*** Opening of SUPPLIED DATA ***
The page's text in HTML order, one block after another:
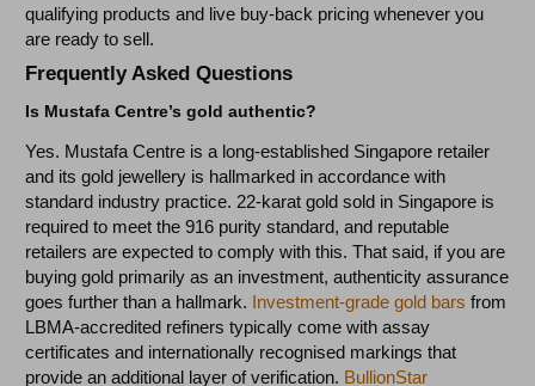
qualifying products and live buy-back pricing whenever you
are ready to sell.
Frequently Asked Questions
Is Mustafa Centre’s gold authentic?
Yes. Mustafa Centre is a long-established Singapore retailer
and its gold jewellery is hallmarked in accordance with
standard industry practice. 22-karat gold sold in Singapore is
required to meet the 916 purity standard, and reputable
retailers are expected to comply with this. That said, if you are
buying gold primarily as an investment, authenticity assurance
goes further than a hallmark. Investment-grade gold bars from
LBMA-accredited refiners typically come with assay
certificates and internationally recognised markings that
provide an additional layer of verification. BullionStar
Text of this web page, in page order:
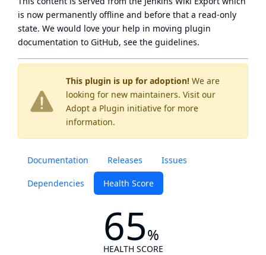
This plugin is up for adoption! We are
looking for new maintainers. Visit our
Adopt a Plugin initiative for more
information.
Documentation Releases Issues
Dependencies Health Score
65%
HEALTH SCORE
is now permanently offline and before that a read-only
state. We would love your help in moving plugin
documentation to GitHub, see the guidelines.
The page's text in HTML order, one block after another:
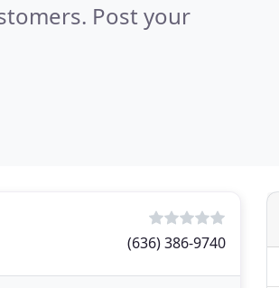
Post your
(636) 386-9740
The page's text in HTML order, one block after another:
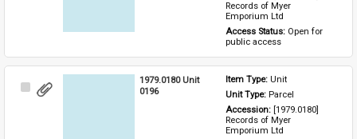
Records of Myer
Emporium Ltd
Access Status: Open for
public access
Select
1979.0180 Unit
0196
Item Type: Unit
Unit Type: Parcel
Accession: [1979.0180]
Records of Myer
Emporium Ltd
*** Close of SUPPLIED DATA ***
*TASK STATEMENT*
The whole listing should be transcribed exactly, though its pictures must be left out.

*SOLUTION BELOW*
The page's text in HTML order, one block after another:
qualifying products and live buy-back pricing whenever you
are ready to sell.
Frequently Asked Questions
Is Mustafa Centre’s gold authentic?
Yes. Mustafa Centre is a long-established Singapore retailer
and its gold jewellery is hallmarked in accordance with
standard industry practice. 22-karat gold sold in Singapore is
required to meet the 916 purity standard, and reputable
retailers are expected to comply with this. That said, if you are
buying gold primarily as an investment, authenticity assurance
goes further than a hallmark. Investment-grade gold bars from
LBMA-accredited refiners typically come with assay
certificates and internationally recognised markings that
provide an additional layer of verification. BullionStar
Text of this web page, in page order:
This plugin is up for adoption! We are
looking for new maintainers. Visit our
Adopt a Plugin initiative for more
information.
Documentation Releases Issues
Dependencies Health Score
65%
HEALTH SCORE
is now permanently offline and before that a read-only
state. We would love your help in moving plugin
documentation to GitHub, see the guidelines.
The page's text in HTML order, one block after another:
Post your
(636) 386-9740
The page's text in HTML order, one block after another:
Records of Myer
Emporium Ltd
Access Status: Open for
public access
Select
1979.0180 Unit
0196
Item Type: Unit
Unit Type: Parcel
Accession: [1979.0180]
Records of Myer
Emporium Ltd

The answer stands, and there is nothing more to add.